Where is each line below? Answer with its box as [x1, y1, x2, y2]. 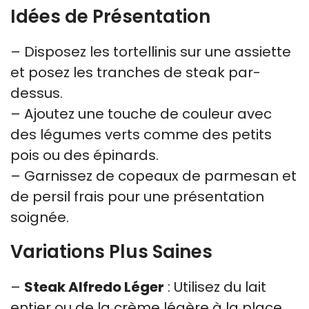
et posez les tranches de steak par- [10, 62, 261, 82]
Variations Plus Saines [10, 239, 212, 264]
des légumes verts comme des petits [10, 124, 272, 144]
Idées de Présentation [10, 3, 210, 29]
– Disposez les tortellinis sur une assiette [10, 41, 291, 61]
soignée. [10, 207, 69, 227]
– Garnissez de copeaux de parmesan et [10, 166, 297, 186]
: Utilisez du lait [164, 277, 266, 297]
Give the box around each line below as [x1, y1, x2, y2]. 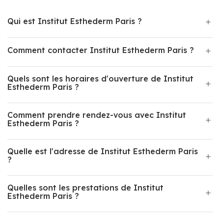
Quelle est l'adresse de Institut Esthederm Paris [7, 146, 198, 156]
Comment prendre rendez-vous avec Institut [7, 110, 186, 120]
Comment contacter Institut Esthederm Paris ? [7, 45, 194, 55]
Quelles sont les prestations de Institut [7, 183, 164, 192]
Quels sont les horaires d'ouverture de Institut [7, 74, 193, 83]
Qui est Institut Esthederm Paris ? [7, 16, 142, 26]
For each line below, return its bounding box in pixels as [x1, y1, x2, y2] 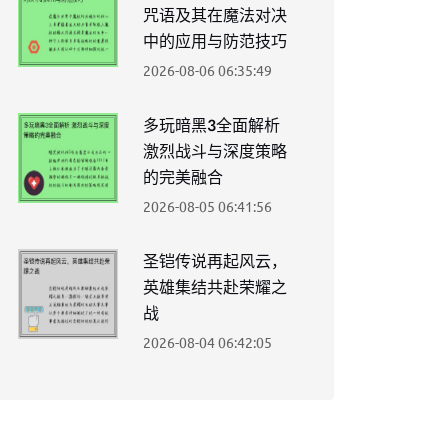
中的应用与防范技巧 [143, 30, 287, 53]
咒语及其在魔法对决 [143, 4, 287, 27]
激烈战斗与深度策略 [143, 140, 287, 163]
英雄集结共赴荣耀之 [143, 276, 287, 299]
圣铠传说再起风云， [143, 250, 287, 273]
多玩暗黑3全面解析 [143, 114, 280, 137]
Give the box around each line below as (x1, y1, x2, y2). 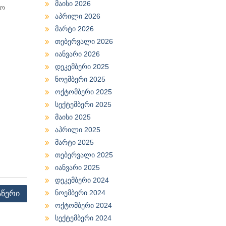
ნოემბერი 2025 (54, 75, 105, 83)
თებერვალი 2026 (54, 37, 113, 45)
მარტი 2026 (54, 24, 94, 33)
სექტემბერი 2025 (54, 100, 111, 108)
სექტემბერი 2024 (54, 213, 111, 222)
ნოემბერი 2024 (54, 188, 105, 197)
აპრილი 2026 (54, 12, 100, 20)
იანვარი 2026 (54, 49, 100, 58)
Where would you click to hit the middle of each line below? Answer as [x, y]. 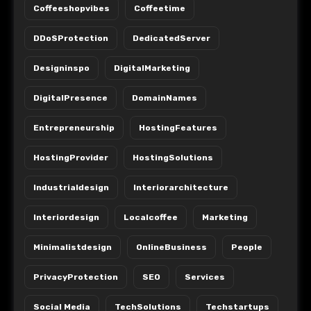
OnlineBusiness [171, 247]
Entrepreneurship [74, 128]
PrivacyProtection [76, 277]
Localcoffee [151, 218]
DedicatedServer [171, 39]
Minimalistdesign [73, 247]
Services [205, 277]
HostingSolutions [173, 158]
────────────────────────────────────────
* How to complete this task:
Set each line of the records down exactly, leaving every picture out.

* Output:
Where is each line below? Answer with its box as [x1, y1, x2, y2]. 
et posez les tranches de steak par- [10, 62, 261, 82]
Variations Plus Saines [10, 239, 212, 264]
des légumes verts comme des petits [10, 124, 272, 144]
Idées de Présentation [10, 3, 210, 29]
– Disposez les tortellinis sur une assiette [10, 41, 291, 61]
soignée. [10, 207, 69, 227]
– Garnissez de copeaux de parmesan et [10, 166, 297, 186]
: Utilisez du lait [164, 277, 266, 297]
Give the box around each line below as [x1, y1, x2, y2]. 
Quelle est l'adresse de Institut Esthederm Paris [7, 146, 198, 156]
Comment prendre rendez-vous avec Institut [7, 110, 186, 120]
Comment contacter Institut Esthederm Paris ? [7, 45, 194, 55]
Quelles sont les prestations de Institut [7, 183, 164, 192]
Quels sont les horaires d'ouverture de Institut [7, 74, 193, 83]
Qui est Institut Esthederm Paris ? [7, 16, 142, 26]
For each line below, return its bounding box in pixels as [x1, y1, x2, y2] 
中的应用与防范技巧 [143, 30, 287, 53]
咒语及其在魔法对决 [143, 4, 287, 27]
激烈战斗与深度策略 [143, 140, 287, 163]
英雄集结共赴荣耀之 [143, 276, 287, 299]
圣铠传说再起风云， [143, 250, 287, 273]
多玩暗黑3全面解析 [143, 114, 280, 137]
Give the box around each line below as (x1, y1, x2, y2). 
ნოემბერი 2025 (54, 75, 105, 83)
თებერვალი 2026 (54, 37, 113, 45)
მარტი 2026 (54, 24, 94, 33)
სექტემბერი 2025 (54, 100, 111, 108)
სექტემბერი 2024 (54, 213, 111, 222)
ნოემბერი 2024 (54, 188, 105, 197)
აპრილი 2026 (54, 12, 100, 20)
იანვარი 2026 (54, 49, 100, 58)
Where would you click to hit the middle of each line below? Answer as [x, y]. 
OnlineBusiness [171, 247]
Entrepreneurship [74, 128]
PrivacyProtection [76, 277]
Localcoffee [151, 218]
DedicatedServer [171, 39]
Minimalistdesign [73, 247]
Services [205, 277]
HostingSolutions [173, 158]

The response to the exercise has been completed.